# broken axle on old snow blower



## Kirby (Dec 4, 2013)

Hey there,

New to the forum, I don't have a model number or serial number but it is an older 80's craftsman 11 hp, 32 in dual stage thrower. The wheel axle snapped outside of the gears and my wheel fell off. I went to remove the axle to find a replacement or have it fixed and it seems that the drive sprocket is welded in place on the axle preventing me from removing it from the bottom of the blower due to the other components. I also have to replace the bearings. Is there any way around removing all the components so that the axle with welded sprocket has room to move over enough to remove it. I can take a picture if it helps, I am thinking I may just cut the axle and either have it replaced or welded twice to save all the hassle. 

Thanks, 
Kirby


----------



## nt40lanman (Dec 31, 2012)

Hi Kirby,

Give it another shot to find a model/serial as this will help find parts breakdowns and more specific info on your axle/sprocket. Also, some good pictures always help.
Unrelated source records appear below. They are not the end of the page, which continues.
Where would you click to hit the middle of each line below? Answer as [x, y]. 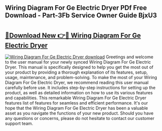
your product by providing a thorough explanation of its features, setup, [76, 72]
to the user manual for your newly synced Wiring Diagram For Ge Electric [78, 62]
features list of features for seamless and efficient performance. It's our [77, 103]
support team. [19, 123]
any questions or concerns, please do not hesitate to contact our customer [80, 118]
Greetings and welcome [130, 57]
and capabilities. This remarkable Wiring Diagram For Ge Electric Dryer [76, 98]
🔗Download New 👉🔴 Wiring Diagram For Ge [73, 35]
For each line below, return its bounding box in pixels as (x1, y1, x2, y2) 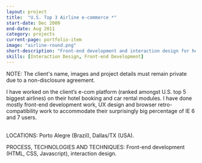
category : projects (6, 31, 55, 37)
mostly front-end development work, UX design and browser (6, 100, 157, 108)
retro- (158, 100, 173, 108)
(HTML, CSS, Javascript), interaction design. (6, 150, 117, 157)
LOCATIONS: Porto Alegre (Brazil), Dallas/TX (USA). (6, 132, 134, 139)
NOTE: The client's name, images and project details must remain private (6, 70, 188, 77)
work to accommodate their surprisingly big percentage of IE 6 (39, 107, 195, 114)
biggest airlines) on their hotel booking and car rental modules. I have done (6, 94, 192, 102)
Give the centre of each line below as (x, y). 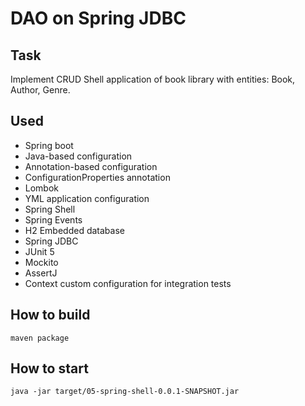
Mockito (41, 262)
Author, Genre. (40, 90)
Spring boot (49, 145)
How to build (50, 315)
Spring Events (53, 219)
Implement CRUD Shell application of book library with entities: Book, (153, 79)
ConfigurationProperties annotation (97, 177)
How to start (49, 368)
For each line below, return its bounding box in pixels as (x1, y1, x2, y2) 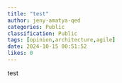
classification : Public (7, 30, 78, 37)
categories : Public (7, 23, 65, 30)
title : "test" (7, 10, 50, 18)
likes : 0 (7, 50, 33, 57)
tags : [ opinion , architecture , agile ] (7, 37, 116, 44)
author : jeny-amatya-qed (7, 17, 81, 24)
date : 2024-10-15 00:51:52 (7, 43, 87, 50)
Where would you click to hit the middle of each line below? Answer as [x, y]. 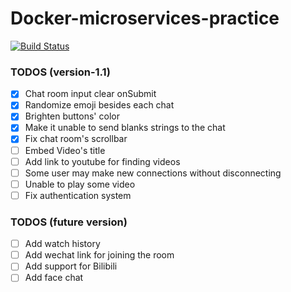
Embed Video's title [65, 150]
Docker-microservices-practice [145, 18]
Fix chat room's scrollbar [76, 139]
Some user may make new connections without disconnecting [153, 173]
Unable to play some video [80, 184]
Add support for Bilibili [71, 266]
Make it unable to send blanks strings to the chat [125, 128]
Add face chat [54, 278]
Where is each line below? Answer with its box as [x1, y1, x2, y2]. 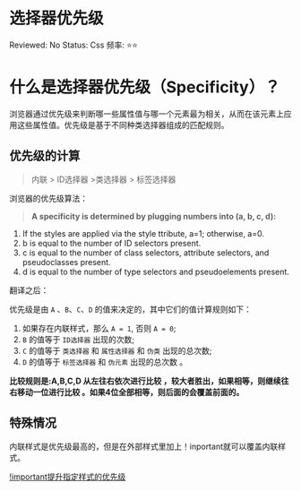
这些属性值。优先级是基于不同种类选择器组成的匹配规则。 [16, 119, 229, 130]
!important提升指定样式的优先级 [9, 471, 126, 482]
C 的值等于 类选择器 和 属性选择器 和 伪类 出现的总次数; [21, 345, 212, 356]
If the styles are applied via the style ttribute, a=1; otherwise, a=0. [21, 228, 265, 238]
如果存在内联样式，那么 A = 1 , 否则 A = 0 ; [21, 323, 176, 333]
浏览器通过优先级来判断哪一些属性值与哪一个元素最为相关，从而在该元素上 [9, 108, 284, 119]
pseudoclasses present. [21, 256, 111, 267]
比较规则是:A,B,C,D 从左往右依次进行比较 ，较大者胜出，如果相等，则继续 [9, 375, 281, 386]
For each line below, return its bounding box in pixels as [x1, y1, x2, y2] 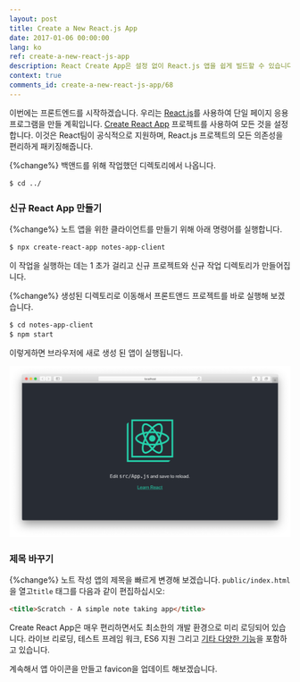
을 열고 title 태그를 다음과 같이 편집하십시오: [9, 586, 165, 597]
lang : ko [9, 43, 42, 52]
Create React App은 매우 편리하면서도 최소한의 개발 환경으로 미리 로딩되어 [9, 622, 270, 633]
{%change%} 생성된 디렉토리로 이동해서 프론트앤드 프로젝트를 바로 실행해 [9, 290, 269, 301]
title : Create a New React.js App [9, 23, 138, 33]
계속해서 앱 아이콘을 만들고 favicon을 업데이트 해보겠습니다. [9, 663, 218, 675]
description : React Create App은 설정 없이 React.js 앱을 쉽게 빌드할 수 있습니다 [9, 62, 294, 71]
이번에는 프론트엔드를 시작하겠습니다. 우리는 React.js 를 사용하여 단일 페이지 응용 [9, 107, 289, 118]
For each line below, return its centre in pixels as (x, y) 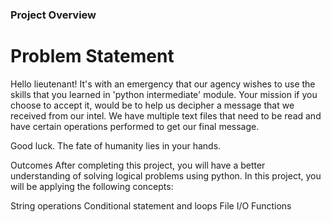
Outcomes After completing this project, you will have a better (138, 165)
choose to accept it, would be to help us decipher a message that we (152, 105)
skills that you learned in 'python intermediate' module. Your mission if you (164, 94)
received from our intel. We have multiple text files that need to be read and (166, 115)
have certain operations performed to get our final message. (135, 126)
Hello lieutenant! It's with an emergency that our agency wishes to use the (163, 84)
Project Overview (53, 15)
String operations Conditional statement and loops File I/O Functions (151, 205)
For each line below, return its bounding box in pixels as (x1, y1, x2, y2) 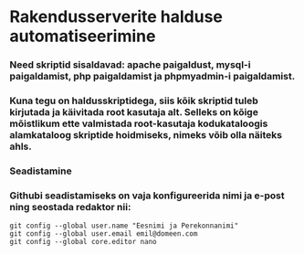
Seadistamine (9, 165, 72, 177)
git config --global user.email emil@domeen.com (9, 229, 198, 239)
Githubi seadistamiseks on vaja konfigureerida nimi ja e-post (9, 189, 285, 202)
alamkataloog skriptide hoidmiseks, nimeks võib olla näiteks (9, 129, 283, 142)
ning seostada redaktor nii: (9, 200, 131, 213)
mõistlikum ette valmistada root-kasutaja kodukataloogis (9, 117, 268, 130)
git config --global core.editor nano (9, 238, 157, 247)
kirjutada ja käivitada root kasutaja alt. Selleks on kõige (9, 106, 258, 119)
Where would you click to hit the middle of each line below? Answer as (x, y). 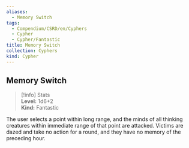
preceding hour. (26, 138)
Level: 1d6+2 (37, 101)
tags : (13, 23)
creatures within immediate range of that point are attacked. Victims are (95, 126)
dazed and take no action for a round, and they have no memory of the (94, 132)
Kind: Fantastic (40, 108)
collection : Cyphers (32, 51)
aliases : (17, 12)
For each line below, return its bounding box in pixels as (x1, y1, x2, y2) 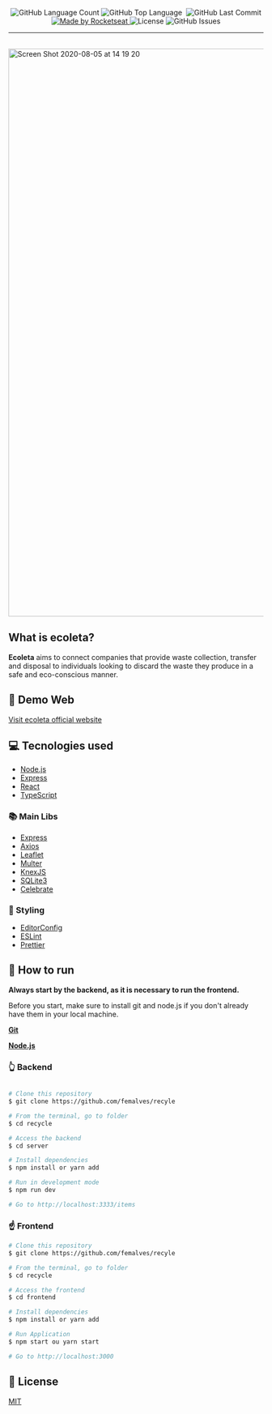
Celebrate (19, 884, 54, 894)
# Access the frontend (8, 1286, 85, 1294)
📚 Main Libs (8, 811, 58, 822)
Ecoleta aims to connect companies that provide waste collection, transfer (8, 652, 257, 662)
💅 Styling (8, 904, 45, 915)
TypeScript (19, 790, 57, 800)
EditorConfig (19, 923, 63, 933)
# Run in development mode (8, 1178, 100, 1186)
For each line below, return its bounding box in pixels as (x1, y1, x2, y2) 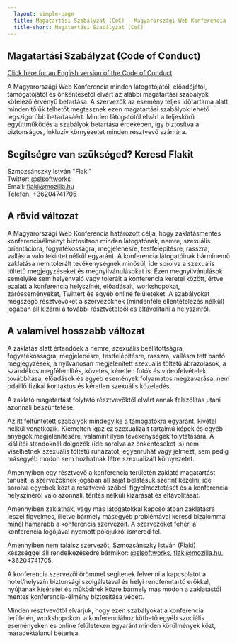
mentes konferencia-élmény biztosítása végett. (7, 592, 145, 600)
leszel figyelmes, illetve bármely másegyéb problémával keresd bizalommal (7, 512, 228, 520)
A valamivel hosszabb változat (7, 325, 145, 337)
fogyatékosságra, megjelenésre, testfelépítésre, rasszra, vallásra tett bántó (7, 351, 225, 360)
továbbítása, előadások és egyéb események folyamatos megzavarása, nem (7, 374, 230, 383)
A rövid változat (7, 210, 79, 222)
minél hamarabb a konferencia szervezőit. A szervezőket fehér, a (7, 520, 197, 528)
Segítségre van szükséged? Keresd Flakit (7, 148, 194, 160)
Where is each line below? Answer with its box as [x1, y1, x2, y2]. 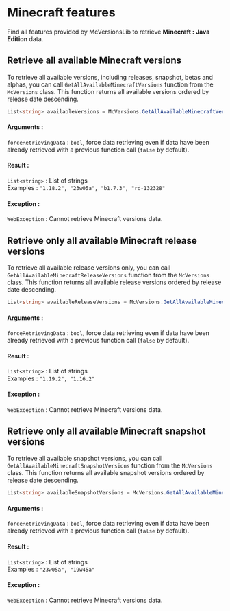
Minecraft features [7, 5, 116, 21]
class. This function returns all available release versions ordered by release [7, 278, 222, 286]
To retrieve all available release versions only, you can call [7, 264, 171, 272]
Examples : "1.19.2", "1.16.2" [7, 374, 95, 382]
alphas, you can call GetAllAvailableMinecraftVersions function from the [7, 80, 214, 89]
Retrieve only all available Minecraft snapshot [7, 425, 206, 437]
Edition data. [7, 34, 44, 43]
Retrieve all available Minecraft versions [7, 55, 182, 67]
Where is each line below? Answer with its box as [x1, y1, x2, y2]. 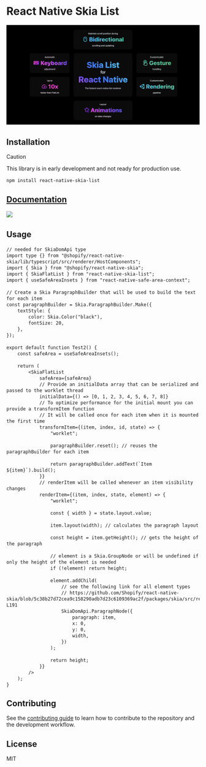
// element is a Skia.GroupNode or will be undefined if [50, 553, 199, 559]
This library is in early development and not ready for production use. [6, 165, 181, 172]
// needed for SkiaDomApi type [6, 246, 86, 253]
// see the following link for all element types [61, 584, 191, 590]
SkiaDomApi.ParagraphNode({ [61, 608, 133, 614]
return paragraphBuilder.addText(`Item [50, 461, 152, 467]
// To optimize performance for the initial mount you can [39, 400, 193, 406]
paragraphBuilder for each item [6, 449, 89, 455]
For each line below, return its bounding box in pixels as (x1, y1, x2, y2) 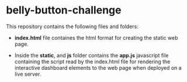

Sometimes the sprocket is made to the axle, sometimes it's held there by a roll pin or bolt through it all. Give a look for that as well.


----------



## darcy32171 (Nov 28, 2013)

WOW that is all I have to say. Well maybe I should add a comment lol: I just broke the bolt that holds that sprocket on. I replaced it and some guys here were talking about how the hole eggs out. I read that and thought....maybe a guy should weld it! Really, when does the sprocket ever wear out......Now I read this post. OK, don`t weld the sprocket.


----------



## Kirby (Dec 4, 2013)

The axle looks home made as one end sits out much further and the one wheel was actually on backwards. They must have welded the sprocket in place while it was inside the housing. I'm going to have a closer look for the model numbers, I had the manual but have misplaced it. I think the easiest way would be to cut the old axle so I can remove it and either purchase the correct one or machine a new one and match the current holes up. The axle snapped off where the bolt goes through it to hold the wheel on, is there a better solution like a bushing welded in or something to that effect. Thanks for the help.


----------



## Shryp (Jan 1, 2011)

Did it snap inside the wheel or outside the wheel? I know some are bolted from the outside and some from the inside. Wondering if you can get another hole on the inside. As for the sprocket, if you remove everything else is there enough room to slide it to one side and get one end of the axle out from the inside and then slide it out the other side?


----------



## Kirby (Dec 4, 2013)

Yes If I removed the other parts like the friction wheel and some other stuff I could move it over to one side and get it out. That seems like a lot of extra work to remove a broken axle that needs to be repaired anyways. The axle snapped inside of the wheel about 1/2 inch from the outside of the blower where the hole is drilled. I may be able to weld the axle back together without removing it from the unit as it is outside. I will update tomorrow if that will work. Are most of the bushings for the drive axle all the same?


----------



## Kiss4aFrog (Nov 3, 2013)

Did you find ANY numbers on it ?? Can you post pictures of the machine and of the damaged area ??

You might try this model number on "searpartsdirect. com" 536.882702 it's a 10hp 32" and this one is a 7hp 26" 536.918800

Where are you located ??


----------



## HCBPH (Mar 8, 2011)

*Axel*

Kirby

Based on your limited info, I'm guessing it's something like a 536.90515 blower with the friction disk in it. 
If the guts look similar to this, they'll have to come out to deal with the axel: 
This is what they look like when it's out: 
The drive pivots on the upper shaft and to get the axel out you have to remove the whole friction drive, meaning both the upper intermediate shaft along with the axel have to come out. It helps to remove the axel bearings to add some 'play' to it while attempting to remove the axel.

Get some pictures of your setup but this may be close.

Paul


----------